What is required >>
Below are the entries. Set down exactly the line containing "By browsing our site, you" and each line after it.

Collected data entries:
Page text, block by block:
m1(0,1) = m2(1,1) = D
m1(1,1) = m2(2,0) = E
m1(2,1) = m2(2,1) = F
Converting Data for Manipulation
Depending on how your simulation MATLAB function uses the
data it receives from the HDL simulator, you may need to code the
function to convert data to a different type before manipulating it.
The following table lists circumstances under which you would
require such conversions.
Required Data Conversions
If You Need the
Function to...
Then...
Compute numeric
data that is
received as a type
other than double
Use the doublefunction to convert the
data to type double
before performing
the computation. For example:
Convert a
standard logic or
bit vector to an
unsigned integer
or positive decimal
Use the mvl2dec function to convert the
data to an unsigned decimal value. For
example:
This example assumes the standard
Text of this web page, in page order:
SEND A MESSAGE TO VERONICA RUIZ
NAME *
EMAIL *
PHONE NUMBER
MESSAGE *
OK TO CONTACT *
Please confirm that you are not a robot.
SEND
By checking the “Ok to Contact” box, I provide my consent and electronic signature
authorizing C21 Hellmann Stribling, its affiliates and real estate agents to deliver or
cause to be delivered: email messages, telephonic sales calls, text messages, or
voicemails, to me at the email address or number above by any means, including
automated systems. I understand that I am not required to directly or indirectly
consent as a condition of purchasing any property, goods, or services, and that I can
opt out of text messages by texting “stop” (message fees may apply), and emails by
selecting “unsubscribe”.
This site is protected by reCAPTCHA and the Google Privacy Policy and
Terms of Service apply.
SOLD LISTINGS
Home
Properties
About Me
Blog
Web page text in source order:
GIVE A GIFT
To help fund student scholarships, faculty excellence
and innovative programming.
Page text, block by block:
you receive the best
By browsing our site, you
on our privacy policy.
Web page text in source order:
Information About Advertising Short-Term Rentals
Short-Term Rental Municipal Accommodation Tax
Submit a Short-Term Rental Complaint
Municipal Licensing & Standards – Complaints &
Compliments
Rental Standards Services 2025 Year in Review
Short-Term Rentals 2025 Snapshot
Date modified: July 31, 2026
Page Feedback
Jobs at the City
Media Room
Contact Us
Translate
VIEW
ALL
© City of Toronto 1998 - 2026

Reply to the task >>
By browsing our site, you
on our privacy policy.
Web page text in source order:
Information About Advertising Short-Term Rentals
Short-Term Rental Municipal Accommodation Tax
Submit a Short-Term Rental Complaint
Municipal Licensing & Standards – Complaints &
Compliments
Rental Standards Services 2025 Year in Review
Short-Term Rentals 2025 Snapshot
Date modified: July 31, 2026
Page Feedback
Jobs at the City
Media Room
Contact Us
Translate
VIEW
ALL
© City of Toronto 1998 - 2026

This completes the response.